After basically concluding that energy production is a problem in ME/CFS but that none of the usual suspects are the likely answer, and citing the fact that physical, mental and/or emotional stress tends to do people with ME/CFS in, Theoharides, like the Cortene group, turned to the HPA axis.

Many ME/CFS studies, after all, have found problems in the HPA axis – one of the two stress response systems in our bodies – and the axis does affect metabolism. Could it be ground zero for ME/CFS?

Mast Cell Activation

Theoharides thinks so. He proposes that mast cell activation, smack dab in the heart of the HPA axis – the hypothalamus – is occurring in ME/CFS.

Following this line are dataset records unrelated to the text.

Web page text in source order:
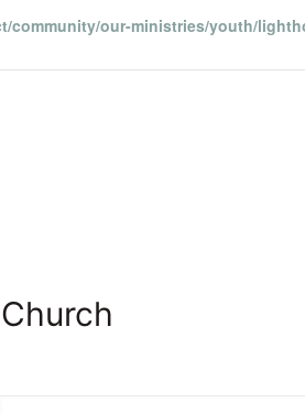
community/our-ministries/youth/
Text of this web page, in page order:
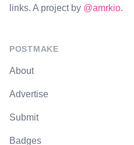
links. A project by @amrkio.
POSTMAKE
About
Advertise
Submit
Badges
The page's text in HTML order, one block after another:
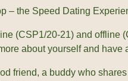
– the Speed Dating
(CSP1/20-21) and offline
about yourself and have
friend, a buddy who
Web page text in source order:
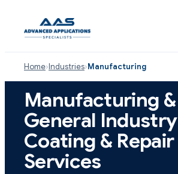
Home›Industries›Manufacturing
Manufacturing &
General Industry
Coating & Repair
Services
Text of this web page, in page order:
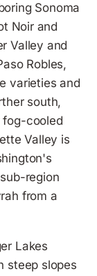
Sonoma
Noir and
Valley and
Robles,
varieties and
south,
fog-cooled
Valley is
region
from a
Lakes
steep slopes
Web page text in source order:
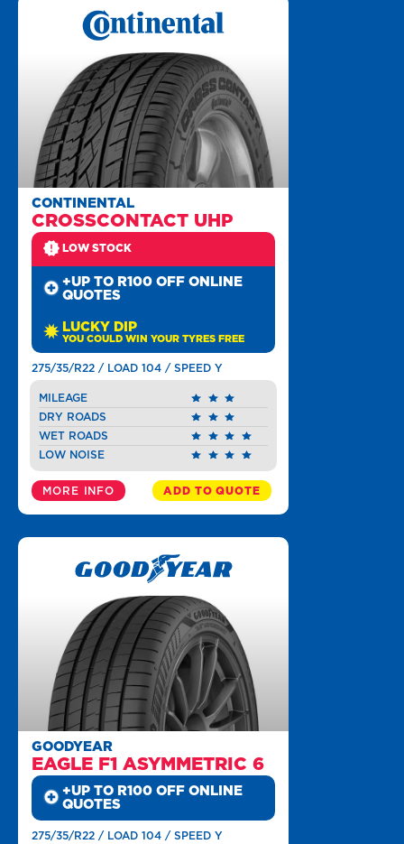
CONTINENTAL
CROSSCONTACT UHP
LOW STOCK
+UP TO R100 OFF ONLINE
QUOTES
LUCKY DIP
YOU COULD WIN YOUR TYRES FREE
275/35/R22 / LOAD 104 / SPEED Y
MILEAGE
DRY ROADS
WET ROADS
LOW NOISE
MORE INFO ADD TO QUOTE
GOODYEAR
EAGLE F1 ASYMMETRIC 6
+UP TO R100 OFF ONLINE
QUOTES
275/35/R22 / LOAD 104 / SPEED Y
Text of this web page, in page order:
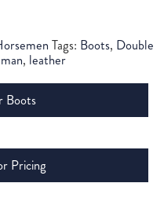
Tags: Boots, Double
, leather
Boots
Pricing
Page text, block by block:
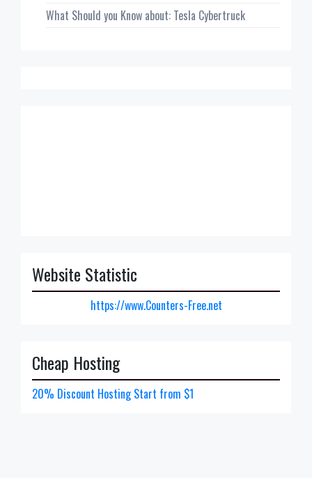
What Should you Know about: Tesla Cybertruck
Website Statistic
https://www.Counters-Free.net
Cheap Hosting
20% Discount Hosting Start from $1
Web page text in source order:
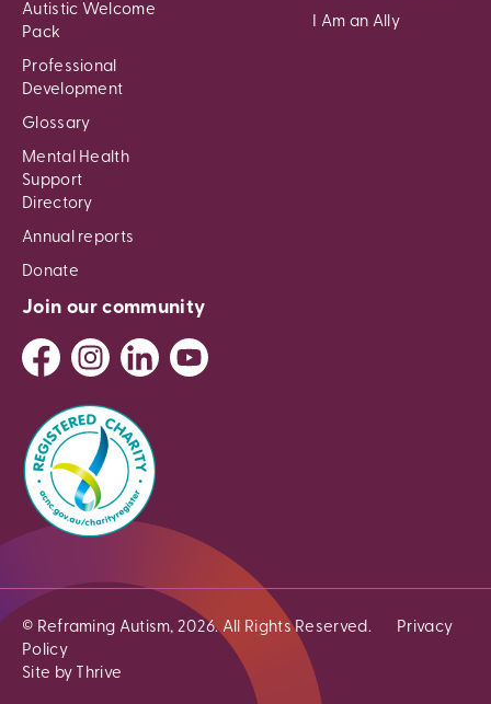
Autistic Welcome
Pack
Professional
Development
Glossary
Mental Health
Support
Directory
Annual reports
Donate
I Am an Ally
Join our community
© Reframing Autism, 2026. All Rights Reserved.
Privacy
Policy
Site by Thrive
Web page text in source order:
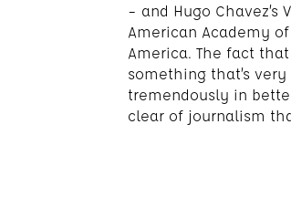
– and Hugo
American Academy
America. The fact
something that’s
tremendously in
clear of journalism
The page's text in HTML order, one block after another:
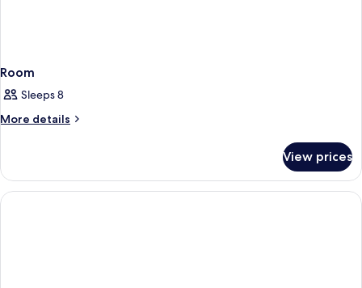
Room
Sleeps 8
More details
More
View prices
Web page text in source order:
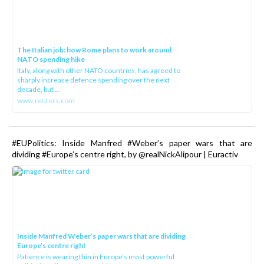
The Italian job: how Rome plans to work around
NATO spending hike
Italy, along with other NATO countries, has agreed to
sharply increase defence spending over the next
decade, but ...
www.reuters.com
#EUPolitics: Inside Manfred #Weber’s paper wars that are
dividing #Europe’s centre right, by @realNickAlipour | Euractiv
Inside Manfred Weber’s paper wars that are dividing
Europe’s centre right
Patience is wearing thin in Europe’s most powerful
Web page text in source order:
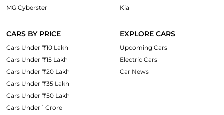
MG Cyberster
Kia
CARS BY PRICE
Cars Under ₹10 Lakh
Cars Under ₹15 Lakh
Cars Under ₹20 Lakh
Cars Under ₹35 Lakh
Cars Under ₹50 Lakh
Cars Under 1 Crore
EXPLORE CARS
Upcoming Cars
Electric Cars
Car News
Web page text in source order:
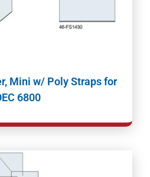
Mini w/ Poly Straps for
6800
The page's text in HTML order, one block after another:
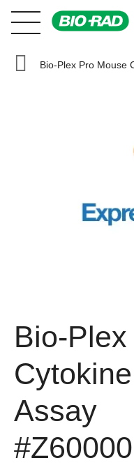
Bio-Plex Pro Mouse
Bio-
Assay
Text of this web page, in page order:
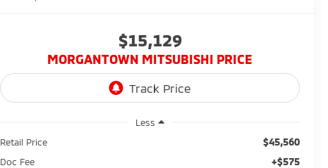
$15,129
MORGANTOWN MITSUBISHI PRICE
Less
Retail Price
$45,560
Doc Fee +$575
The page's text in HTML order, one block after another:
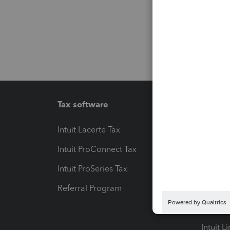
Tax software
Intuit Lacerte Tax
Intuit ProConnect Tax
Intuit ProSeries Tax
Referral Program
Pay-by-
Intuit
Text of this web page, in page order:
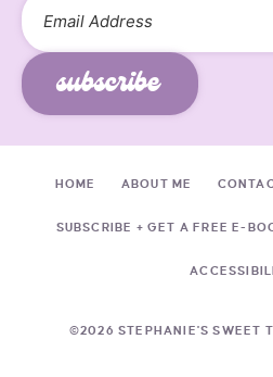
subscribe
HOME ABOUT ME
SUBSCRIBE + GET A FREE E-
©2026 STEPHANIE'S SWEET
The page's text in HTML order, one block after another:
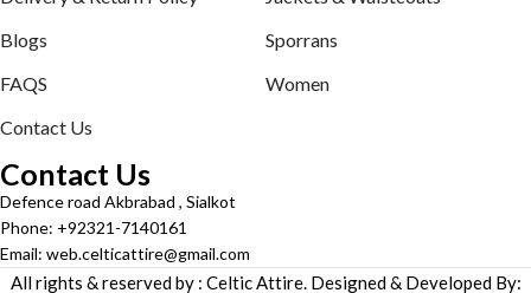
Blogs
FAQS
Contact Us
Sporrans
Women
Contact Us
Defence road Akbrabad , Sialkot
Phone: +92321-7140161
Email: web.celticattire@gmail.com
All rights & reserved by : Celtic Attire. Designed & Developed By:
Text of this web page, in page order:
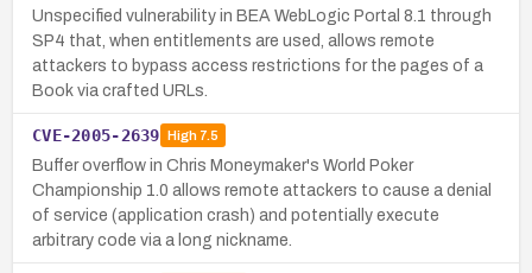
Unspecified vulnerability in BEA WebLogic Portal 8.1 through
SP4 that, when entitlements are used, allows remote
attackers to bypass access restrictions for the pages of a
Book via crafted URLs.
CVE-2005-2639 High7.5
Buffer overflow in Chris Moneymaker's World Poker
Championship 1.0 allows remote attackers to cause a denial
of service (application crash) and potentially execute
arbitrary code via a long nickname.
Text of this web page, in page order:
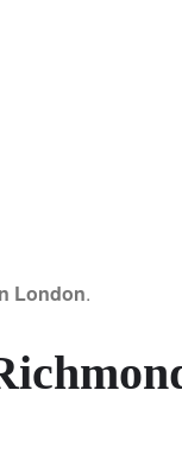
London.
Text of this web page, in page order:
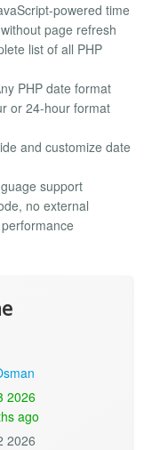
powered time
page refresh
list of all PHP
PHP date format
or 24-hour format
and customize date
support
no external
2026
ago
2026
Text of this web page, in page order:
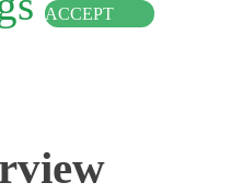
ACCEPT

If mast cells are involved in ME/CFS it wouldn’t be that much of a surprise.  They are, after all, extraordinarily versatile immune cells which have the capability to produce the extraordinary number of symptoms found in ME/CFS.  Containing hundreds of immune mediators, they can respond to a wide range of stimuli – from pathogens (including mold) to hormones to toxins to immune and neuronal factors.

Best known as mediators of allergic reactions, they’re also “sensors of environmental and psychological stress.” These “sensors” can secrete localized “danger signals” which stimulate the microglia in small pockets of the body/brain.  Theoharides proposes that a mast-cell induced inflammation in the hypothalamus could be causing chronic fatigue syndrome (ME/CFS).

The Mast Cell / Hypothalamus Inflammation Connection

Several studies suggest that inflammation is present in the brains of people with ME/CFS and/or fibromyalgia and Theoharides thinks he knows how this occurs.

It turns out that most of the brain’s histamine is located in the hypothalamus. Plus mast cells are also found in the pituitary gland (as well as the thyroid, the thalamus and the pineal gland).

Theoharides’ mast cell ME/CFS hypothesis begins with a hormone – corticotropin releasing hormone (CRH) – which is released by the hypothalamus during stress and which has been implicated in a series of neuroinflammatory disorders.

hypothalamus chronic fatigue syndrome

Theoharides believes that mast cell activation in the hypothalamus – a key hormone regulator with connections to the limbic system- could play a key role in ME.CFS.

Theoharides believes CRH stimulates the mast cells in the hypothalamus (and elsewhere) to produce something called vascular endothelial growth factor (VEGF), which then increases the permeability of the blood-brain barrier (BBB). That leaky BBB then allows more immune cell (e.g. mast cell) and perhaps pathogen infiltration into the brain and bingo, you have inflammation.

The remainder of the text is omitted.